Differs from Example 9 in that glycoluril is added in an amount of 5 wt.%.

Example 11

Differs from Example 4 in the concentration of components: PLA (87 wt.%)/PBAT (8 wt.%)/glycoluril (5 wt.%),

Example 12

Differs from Example 1 in that glycoluril is added in an amount of 5 wt.%.

At a glycoluril concentration of less than 5 wt.%, composite materials have low biodegradability (Example 5).

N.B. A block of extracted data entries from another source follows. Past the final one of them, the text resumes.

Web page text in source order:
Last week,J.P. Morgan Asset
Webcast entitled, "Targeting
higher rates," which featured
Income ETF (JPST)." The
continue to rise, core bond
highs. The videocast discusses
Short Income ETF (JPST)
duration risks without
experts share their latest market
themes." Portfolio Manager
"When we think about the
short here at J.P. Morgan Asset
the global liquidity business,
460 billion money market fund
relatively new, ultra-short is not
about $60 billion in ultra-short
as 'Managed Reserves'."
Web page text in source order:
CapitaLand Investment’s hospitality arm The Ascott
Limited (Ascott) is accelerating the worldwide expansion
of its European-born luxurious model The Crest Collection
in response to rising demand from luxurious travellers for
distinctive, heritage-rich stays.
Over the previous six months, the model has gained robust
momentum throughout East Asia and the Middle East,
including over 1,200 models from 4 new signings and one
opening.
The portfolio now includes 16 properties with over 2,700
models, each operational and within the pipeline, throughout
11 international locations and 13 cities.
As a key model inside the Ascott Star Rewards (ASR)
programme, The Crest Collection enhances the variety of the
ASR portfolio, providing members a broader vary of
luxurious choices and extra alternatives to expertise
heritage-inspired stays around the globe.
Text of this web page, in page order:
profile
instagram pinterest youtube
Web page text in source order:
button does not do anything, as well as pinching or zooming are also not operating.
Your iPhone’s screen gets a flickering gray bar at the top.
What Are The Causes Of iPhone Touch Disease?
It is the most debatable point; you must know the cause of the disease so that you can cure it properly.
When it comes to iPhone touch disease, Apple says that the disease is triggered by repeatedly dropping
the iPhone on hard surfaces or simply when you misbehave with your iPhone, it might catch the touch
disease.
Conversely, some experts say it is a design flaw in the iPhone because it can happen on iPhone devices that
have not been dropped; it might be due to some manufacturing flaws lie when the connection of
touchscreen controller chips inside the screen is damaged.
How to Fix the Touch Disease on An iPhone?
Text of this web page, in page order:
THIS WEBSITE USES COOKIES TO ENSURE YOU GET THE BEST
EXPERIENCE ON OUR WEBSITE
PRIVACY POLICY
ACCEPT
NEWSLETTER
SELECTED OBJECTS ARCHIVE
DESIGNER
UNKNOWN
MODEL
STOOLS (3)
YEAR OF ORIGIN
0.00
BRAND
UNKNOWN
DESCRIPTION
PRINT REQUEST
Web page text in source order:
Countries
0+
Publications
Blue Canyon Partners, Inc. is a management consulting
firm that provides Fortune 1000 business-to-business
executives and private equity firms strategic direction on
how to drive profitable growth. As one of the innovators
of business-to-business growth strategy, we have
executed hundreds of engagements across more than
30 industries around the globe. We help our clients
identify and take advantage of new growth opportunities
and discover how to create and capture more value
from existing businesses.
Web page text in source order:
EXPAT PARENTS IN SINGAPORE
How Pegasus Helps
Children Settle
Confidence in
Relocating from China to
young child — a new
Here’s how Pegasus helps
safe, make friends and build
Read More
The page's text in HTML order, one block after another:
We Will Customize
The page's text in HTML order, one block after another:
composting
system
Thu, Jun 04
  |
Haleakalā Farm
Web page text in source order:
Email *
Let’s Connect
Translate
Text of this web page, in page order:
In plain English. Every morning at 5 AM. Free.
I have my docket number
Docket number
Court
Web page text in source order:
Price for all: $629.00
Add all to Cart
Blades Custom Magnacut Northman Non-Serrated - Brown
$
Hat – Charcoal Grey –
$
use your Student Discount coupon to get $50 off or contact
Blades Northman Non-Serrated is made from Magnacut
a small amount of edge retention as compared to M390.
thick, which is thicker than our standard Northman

At a glycoluril concentration of more than 20 wt.%, composite materials exhibit a decrease in physical and mechanical properties (Example 8).

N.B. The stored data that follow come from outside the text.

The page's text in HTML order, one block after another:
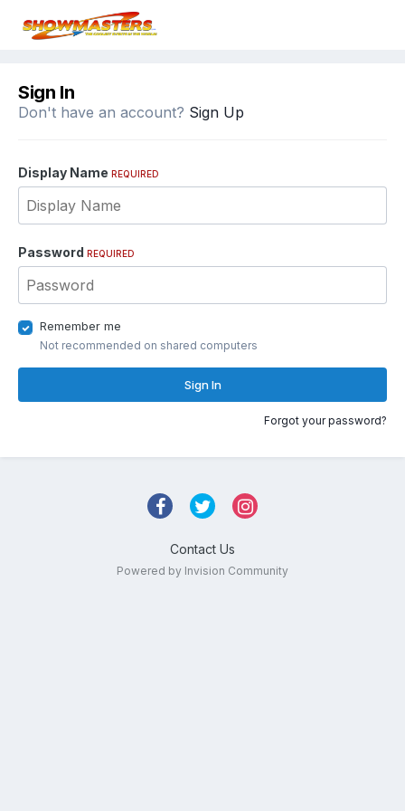
Sign In
Don't have an account? Sign Up
Display Name REQUIRED
Password REQUIRED
Remember me
Not recommended on shared computers
Sign In
Forgot your password?
Contact Us
Powered by Invision Community
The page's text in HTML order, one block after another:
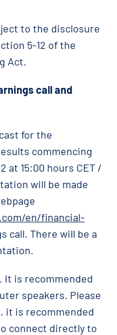
to the disclosure
5-12 of the
Act.
call and
for the
commencing
at 15:00 hours CET /
will be made
en/financial-
call. There will be a
It is recommended
speakers. Please
it is recommended
connect directly to
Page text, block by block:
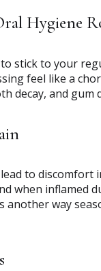
Hygiene
stick to your
feel like a
decay, and gum
to
when inflamed
way
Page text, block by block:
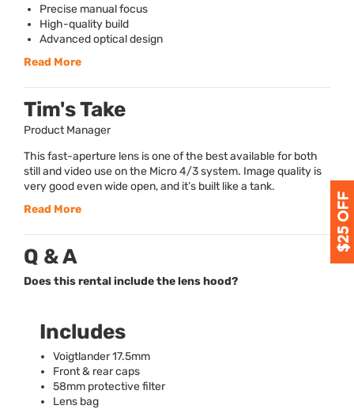
Precise manual focus
High-quality build
Advanced optical design
Read More
Tim's Take
Product Manager
This fast-aperture lens is one of the best available for both
still and video use on the Micro 4/3 system. Image quality is
very good even wide open, and it’s built like a tank.
Read More
Q & A
Does this rental include the lens hood?
Includes
Voigtlander 17.5mm
Front & rear caps
58mm protective filter
Lens bag
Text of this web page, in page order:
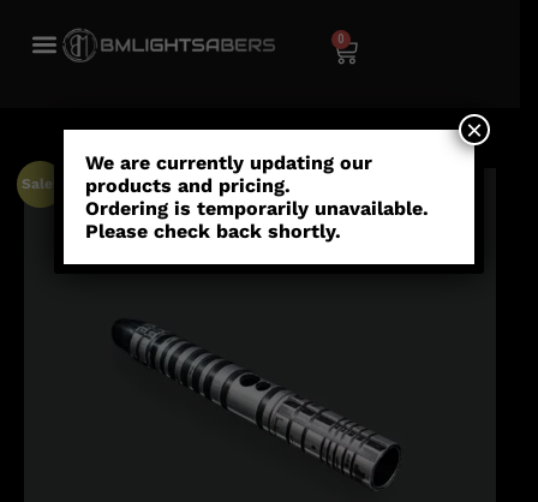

Thus, based on the examples, it follows that the technical result of this invention - an increase in thermal stability and the rate of biodegradation - is achieved by adding glycoluril in an amount of 5-20 wt.% to PCL, PBAT and a mixture of PLA/PCL, PLA/PBAT (examples 2, 3, 4, 6, 7, 9, 10, 11).

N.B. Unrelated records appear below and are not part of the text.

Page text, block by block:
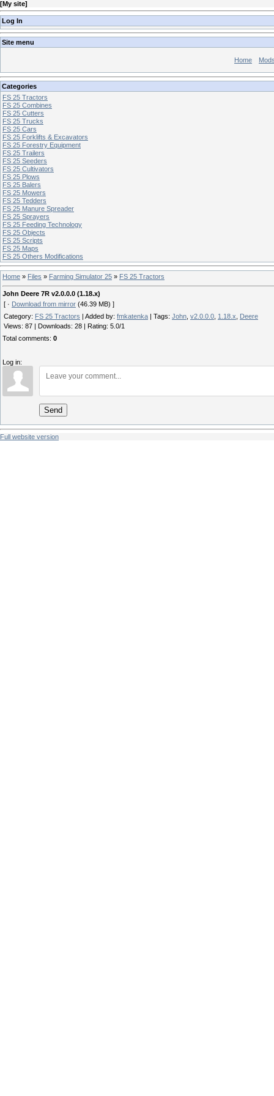
[My site]
Log In
Site menu
Home
Categories
FS 25 Tractors
FS 25 Combines
FS 25 Cutters
FS 25 Trucks
FS 25 Cars
FS 25 Forklifts & Excavators
FS 25 Forestry Equipment
FS 25 Trailers
FS 25 Seeders
FS 25 Cultivators
FS 25 Plows
FS 25 Balers
FS 25 Mowers
FS 25 Tedders
FS 25 Manure Spreader
FS 25 Sprayers
FS 25 Feeding Technology
FS 25 Objects
FS 25 Scripts
FS 25 Maps
FS 25 Others Modifications
Home » Files » Farming Simulator 25 » FS 25 Tractors
John Deere 7R v2.0.0.0 (1.18.x)
[ · Download from mirror (46.39 MB) ]
Category: FS 25 Tractors Added by: fmkatenka Tags: John v2.0.0.0 1.18.x
Deere
Views: 87 Downloads: 28 Rating: 5.0/1
Total comments: 0
Log in:
Send
Full website version
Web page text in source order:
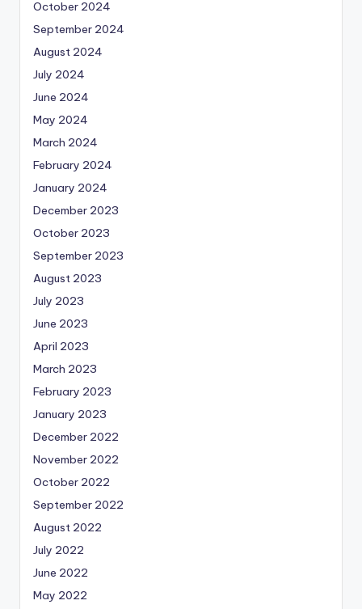
October 2024
September 2024
August 2024
July 2024
June 2024
May 2024
March 2024
February 2024
January 2024
December 2023
October 2023
September 2023
August 2023
July 2023
June 2023
April 2023
March 2023
February 2023
January 2023
December 2022
November 2022
October 2022
September 2022
August 2022
July 2022
June 2022
May 2022
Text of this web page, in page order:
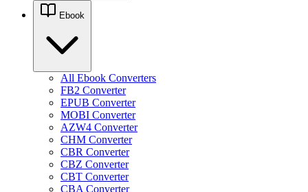
Ebook
All Ebook Converters
FB2 Converter
EPUB Converter
MOBI Converter
AZW4 Converter
CHM Converter
CBR Converter
CBZ Converter
CBT Converter
CBA Converter
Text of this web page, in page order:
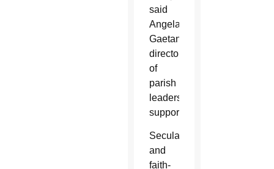
said
Angela
Gaetano,
director
of
parish
leadership
support.
Secular
and
faith-
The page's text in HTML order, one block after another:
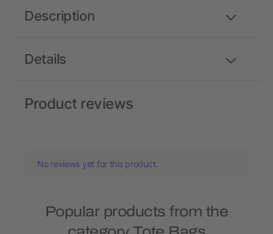
Details
Description
Product reviews
No reviews yet for this product.
Popular products from the
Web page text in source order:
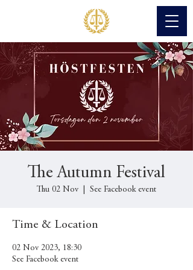
The Autumn Festival
Thu 02 Nov See Facebook event
Time & Location
02 Nov 2023, 18:30
See Facebook event
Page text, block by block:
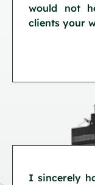
would not
clients your
I sincerely
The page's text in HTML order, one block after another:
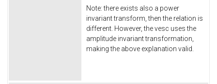
Note: there exists also a power
invariant transform, then the relation is
different. However, the vesc uses the
amplitude invariant transformation,
making the above explanation valid.

Table 1. Calculation of biomass growth of mold culture Trichoderma viride No. Sample name m ₁ (filter), g m ₂ (filter with mycelium), g Δm (m ₂ -m ₁ ), g Δm _cp /m _sub , % Variance (SD) 1 Glycoluril 0.654 0.6764 0.0224 0.433 0.000181 2 Glycoluril 0.6668 0.6877 0,0209 3 Glycoluril/Amylodextrin = 50/50 0.5696 0.5859 0,0163 0.267 0.001741 4 Glycoluril/Amylodextrin = 50/50 0.4502 0.4606 0,0104 5 Amylodextrin 0.3999 0.4128 0,0129 0.239 0,000113 6 Amylodextrin 0.524 0.535 0,011

Table 2. Characteristics of the samples described in the examples of the implementation of the technical result of the invention Sample Yield strength, MPa Tensile strength, MPa Relative elongation at break, % Modulus of elasticity, MPa Temperature of the onset of destruction, °C Degree of biodegradability (% in 30 days) Pressed samples, GOST R 56785-2015, TGA, atmosphere air Modified Sturm method (GOST 32427, GOST 32433), soil inoculum PLA (4043D, Nature Works)
(comparison sample) 42.2±5.6 39.6±5.9 9.0±2.4 2105±227 343 0.5 PCL (comparison sample) 12±2.0 27±2.0 1100±100 320±10 230 1.0 PBAT (comparison sample) 7±1 16±2 1000±200 60±2 300 1,2 PLA/Glycoluril 80/20 (Example 1) 37.4±5.1 36.6±5.8 23.0±3.0 2229±472 375 12.0 PCL/Glycoluril 80/20 (Example 2) 10±2.0 24±2.0 950±20 480±20 352 18.8 PCL/Glycoluril 95/5 (Example 3) 11±2.0 25±2.0 1150±20 490±20 300 12.0 PLA/PBAT/Glycoluril 72/8/20 (Example 4) 25.6±1.3 24.2±1.5 44.0±6 1635±239 357 16.0 PLA/PCL/Glycoluril 88/8/4 (Example 5) 34.0±1.2 35.2±1.0 25.0±5 1677±177 338 0.9 PLA/PCL/Glycoluril 87/8/5 (Example 6) 28.2±1.2 36.8±1.0 27.0±8 1700±200 340 1.3 PLA/PCL/Glycoluril 72/8/20 (Example 7) 26.2±1.2 25.2±1.0 27.0±8 992±189 334 17.0 PLA/PCL/Glycoluril 67/8/25 (Example 8) 14.5±1.2 15.4±1.0 12.0±2 2080±100 355 20.0 PBAT/Glycoluril 80/20
(Example 9) 5±1 10±2 800±100 105±2 390 17.0 PBAT/Glycoluril 95/5
(Example 10) 7±1 15±2 950±100 68±2 320 9.5 PLA/PBAT/Glycoluril 87/8/5
(Example 11) 32.6±1.3 30.2±1.5 56.0±6 1422±239 318 10.0 PLA/Glycoluril 95/5
(Example 12) 38.2±5.6 35.6±5.9 8.0±2.4 2150±227 343 1.5 (Analog)* PLA(40%)CR(50%)PEG4000(5%)glycerol monostearate(5%) 20.0±1.3 17.1±1.5 18±3 964±54 298 1.0

* - Samples and characteristics of the analog material were obtained using the methods described in this application.

Claims (1)

A biodegradable composite material for the production of disposable products, containing a biodegradable polymer, characterized in that polylactide, polycaprolactone, polybutylene adipate terephthalate or a mixture of polylactide/polycaprolactone, polylactide/polybutylene adipate terephthalate is used as the biodegradable polymer, and also additionally contains glycoluril in an amount of 5-20 wt.%.